■ Task item: Look down the entries below and report how many lines hold the string "Article"; write nothing else.

■ Saved data entries:

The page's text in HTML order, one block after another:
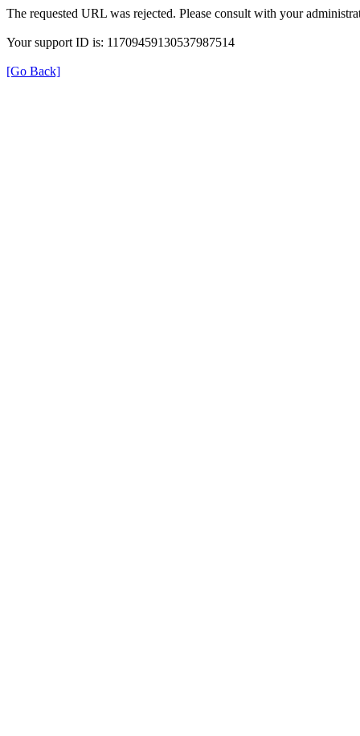
The requested URL was rejected. Please consult with your
Your support ID is: 11709459130537987514
[Go Back]
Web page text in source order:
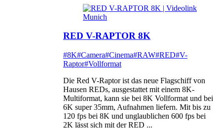
RED V-RAPTOR 8K
#8K#Camera#Cinema#RAW#RED#V-
Raptor#Vollformat
Die Red V-Raptor ist das neue Flagschiff von
Hausen REDs, ausgestattet mit einem 8K-
Multiformat, kann sie bei 8K Vollformat und bei
6K super 35mm, Aufnahmen liefern. Mit bis zu
120 fps bei 8K und unglaublichen 600 fps bei
2K lässt sich mit der RED ...
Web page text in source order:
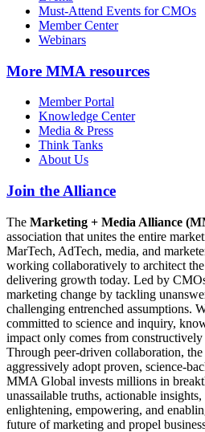
Must-Attend Events for CMOs
Member Center
Webinars
More MMA resources
Member Portal
Knowledge Center
Media & Press
Think Tanks
About Us
Join the Alliance
The Marketing + Media Alliance
association that unites the entire
MarTech, AdTech, media, and
working collaboratively to architect
delivering growth today. Led by
marketing change by tackling
challenging entrenched assumptions.
committed to science and inquiry,
impact only comes from
Through peer-driven collaboration,
aggressively adopt proven, science-
MMA Global invests millions in
unassailable truths, actionable
enlightening, empowering, and
future of marketing and propel
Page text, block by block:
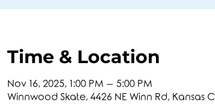
Time & Location
Nov 16, 2025, 1:00 PM – 5:00 PM
Winnwood Skate, 4426 NE Winn Rd, Kansas
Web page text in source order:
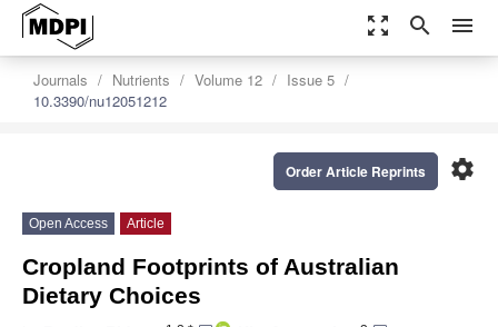
zoom_out_map search menu
Journals Nutrients Volume 12
Issue 5
10.3390/nu12051212
settings
Order Article Reprints
Open Access Article
Cropland Footprints of Australian
Dietary Choices
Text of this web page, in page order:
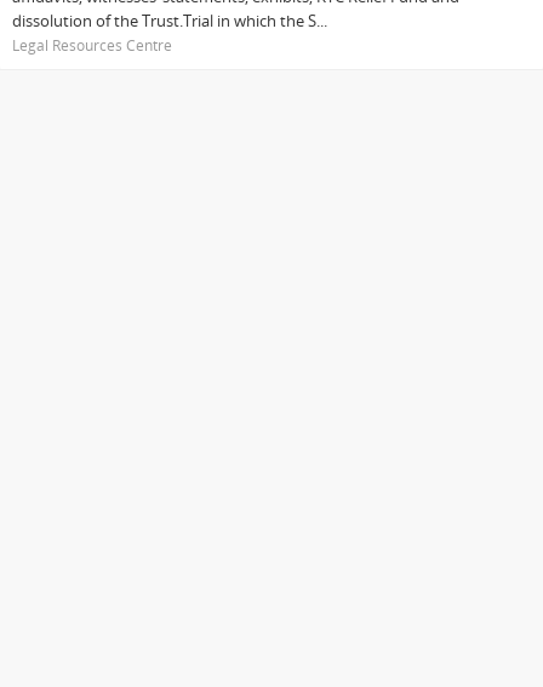
dissolution of the Trust.Trial in which the S...
Legal Resources Centre
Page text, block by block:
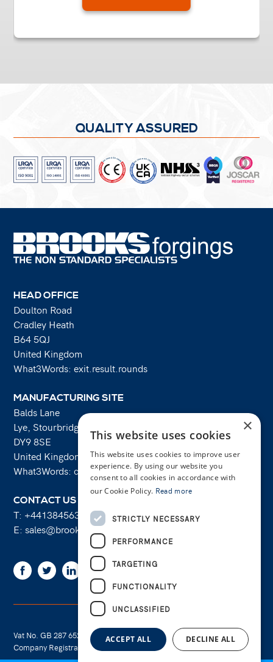
QUALITY ASSURED
HEAD OFFICE
Doulton Road
Cradley Heath
B64 5QJ
United Kingdom
What3Words: exit.result.rounds
MANUFACTURING SITE
Balds Lane
Lye, Stourbridge
DY9 8SE
United Kingdom
What3Words: costs.lifts.rams
CONTACT US
T: +441384563356
E:sales@brooksforgings.co.uk
Facebook
Twitter LinkedinYoutubeInstagram
Vat No. GB 287 6524 16
Company Registration No. 01289695
Cookie Policy
Privacy Policy
×
This website uses cookies
This website uses cookies to improve user
experience. By using our website you
consent to all cookies in accordance with
our Cookie Policy. Read more
STRICTLY NECESSARY
PERFORMANCE
TARGETING
FUNCTIONALITY
UNCLASSIFIED
ACCEPT ALL DECLINE ALL
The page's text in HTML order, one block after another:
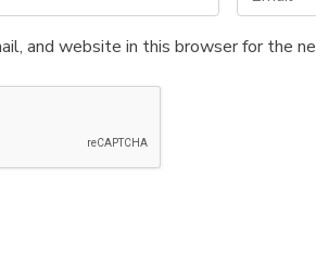
m
a
and website in this browser for the
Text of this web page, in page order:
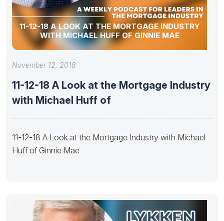
11-12-18 A LOOK AT THE MORTGAGE INDUSTRY
WITH MICHAEL HUFF OF GINNIE MAE
November 12, 2018
11-12-18 A Look at the Mortgage Industry
with Michael Huff of
11-12-18 A Look at the Mortgage Industry with Michael
Huff of Ginnie Mae
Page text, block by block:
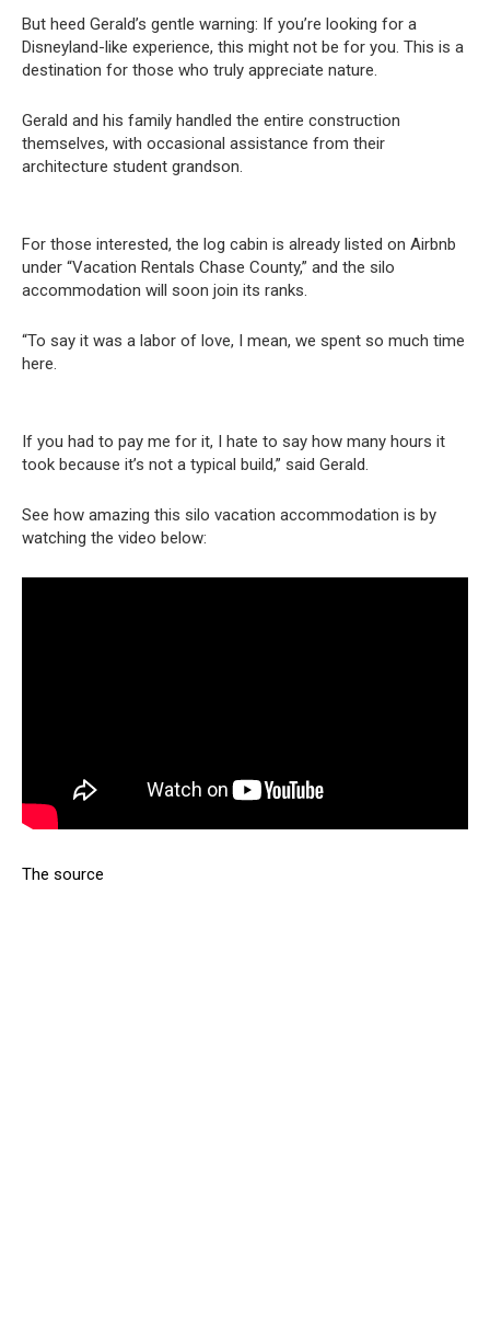
But heed Gerald’s gentle warning: If you’re looking for a
Disneyland-like experience, this might not be for you. This is a
destination for those who truly appreciate nature.
Gerald and his family handled the entire construction
themselves, with occasional assistance from their
architecture student grandson.
For those interested, the log cabin is already listed on Airbnb
under “Vacation Rentals Chase County,” and the silo
accommodation will soon join its ranks.
“To say it was a labor of love, I mean, we spent so much time
here.
If you had to pay me for it, I hate to say how many hours it
took because it’s not a typical build,” said Gerald.
See how amazing this silo vacation accommodation is by
watching the video below:
The source
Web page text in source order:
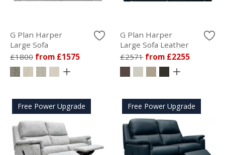
G Plan Harper
Large Sofa
£1800 from £1575
G Plan Harper
Large Sofa Leather
£2571 from £2255
Free Power Upgrade Free Power Upgrade
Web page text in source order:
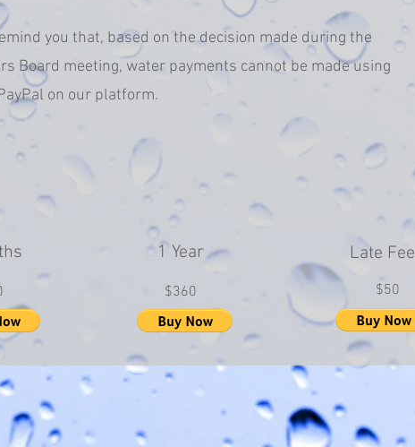
you that, based on the decision made during the
Board meeting, water payments cannot be made using
on our platform.
1 Year Late Fee
$360 $50
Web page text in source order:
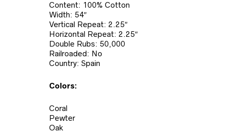
Content: 100% Cotton
Width: 54″
Vertical Repeat: 2.25″
Horizontal Repeat: 2.25″
Double Rubs: 50,000
Railroaded: No
Country: Spain
Colors:
Coral
Pewter
Oak
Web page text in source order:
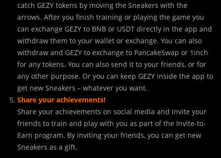
catch GEZY tokens by moving the Sneakers with the
arrows. After you finish training or playing the game you
can exchange GEZY to BNB or USDT directly in the app and
withdraw them to your wallet or exchange. You can also
withdraw and GEZY to exchange to PancakeSwap or 1inch
for any tokens. You can also send it to your friends, or for
any other purpose. Or you can keep GEZY inside the app to
get new Sneakers – whatever you want.
Share your achievements!
Share your achievements on social media and invite your
friends to train and play with you as part of the Invite-to-
Earn program. By inviting your friends, you can get new
Sneakers as a gift.
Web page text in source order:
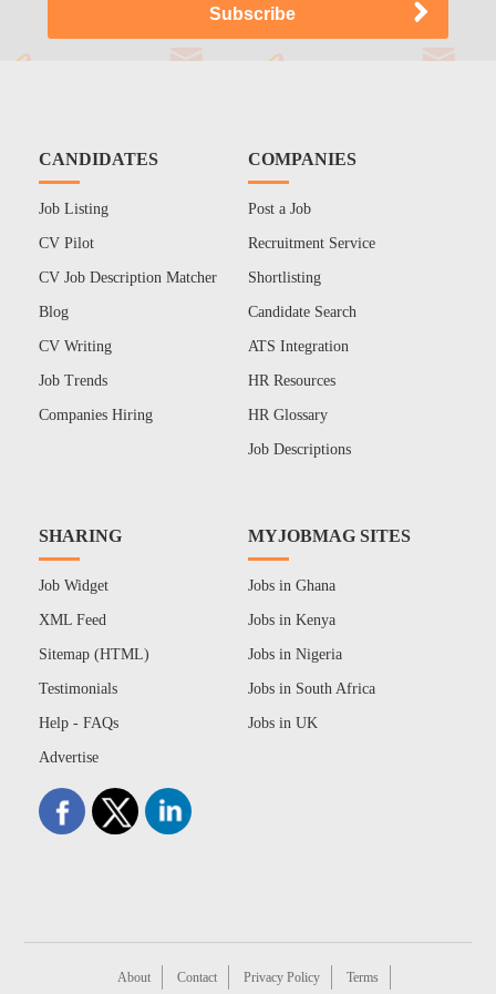
CANDIDATES
Job Listing
CV Pilot
CV Job Description Matcher
Blog
CV Writing
Job Trends
Companies Hiring
COMPANIES
Post a Job
Recruitment Service
Shortlisting
Candidate Search
ATS Integration
HR Resources
HR Glossary
Job Descriptions
SHARING
Job Widget
XML Feed
Sitemap (HTML)
Testimonials
Help - FAQs
Advertise
MYJOBMAG SITES
Jobs in Ghana
Jobs in Kenya
Jobs in Nigeria
Jobs in South Africa
Jobs in UK
About Contact Privacy Policy Terms
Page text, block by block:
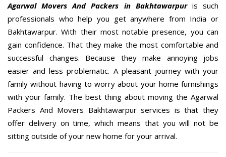
Agarwal Movers And Packers in Bakhtawarpuris such
professionals who help you get anywhere from India or
Bakhtawarpur. With their most notable presence, you can
gain confidence. That they make the most comfortable and
successful changes. Because they make annoying jobs
easier and less problematic. A pleasant journey with your
family without having to worry about your home furnishings
with your family. The best thing about moving the Agarwal
Packers And Movers Bakhtawarpur services is that they
offer delivery on time, which means that you will not be
sitting outside of your new home for your arrival.
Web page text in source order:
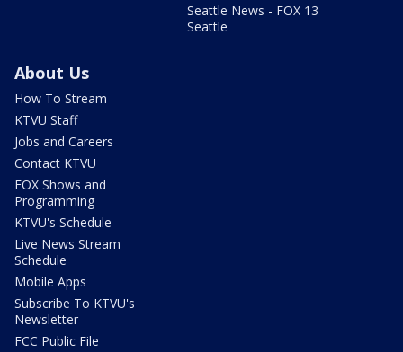
Seattle News - FOX 13
Seattle
About Us
How To Stream
KTVU Staff
Jobs and Careers
Contact KTVU
FOX Shows and
Programming
KTVU's Schedule
Live News Stream
Schedule
Mobile Apps
Subscribe To KTVU's
Newsletter
FCC Public File
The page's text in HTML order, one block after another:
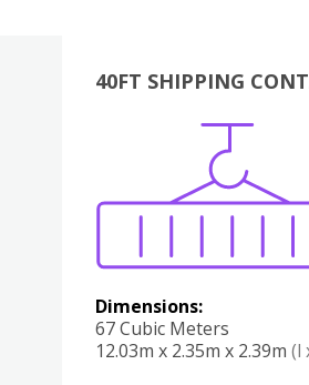
40FT SHIPPING
Dimensions:
67 Cubic Meters
12.03m x 2.35m x 2.39m (l
Boxes
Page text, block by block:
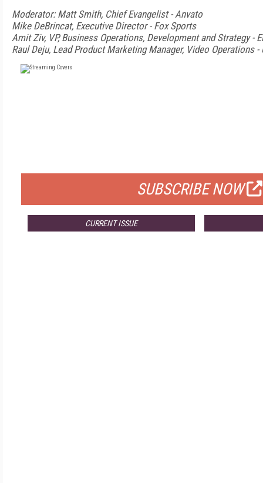
Moderator: Matt Smith, Chief Evangelist - Anvato
Mike DeBrincat, Executive Director - Fox Sports
Amit Ziv, VP, Business Operations, Development and Strategy -
Raul Deju, Lead Product Marketing Manager, Video Operations -
SUBSCRIBE NOW
CURRENT ISSUE
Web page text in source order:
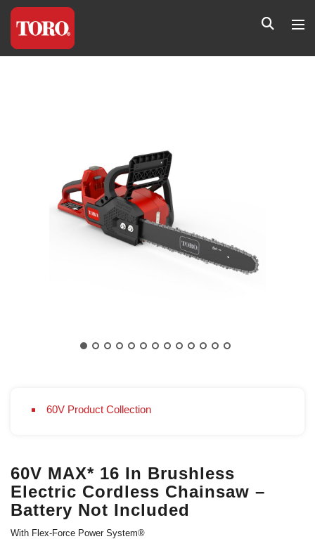
60V Product Collection
60V MAX* 16 In Brushless
Electric Cordless Chainsaw –
Battery Not Included
With Flex-Force Power System®
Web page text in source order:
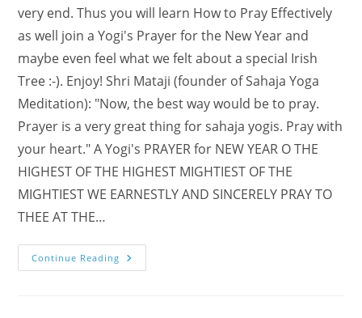
very end. Thus you will learn How to Pray Effectively
as well join a Yogi's Prayer for the New Year and
maybe even feel what we felt about a special Irish
Tree :-). Enjoy! Shri Mataji (founder of Sahaja Yoga
Meditation): "Now, the best way would be to pray.
Prayer is a very great thing for sahaja yogis. Pray with
your heart." A Yogi's PRAYER for NEW YEAR O THE
HIGHEST OF THE HIGHEST MIGHTIEST OF THE
MIGHTIEST WE EARNESTLY AND SINCERELY PRAY TO
THEE AT THE…
Continue Reading A
Yogi’s

■ Result for this task: 2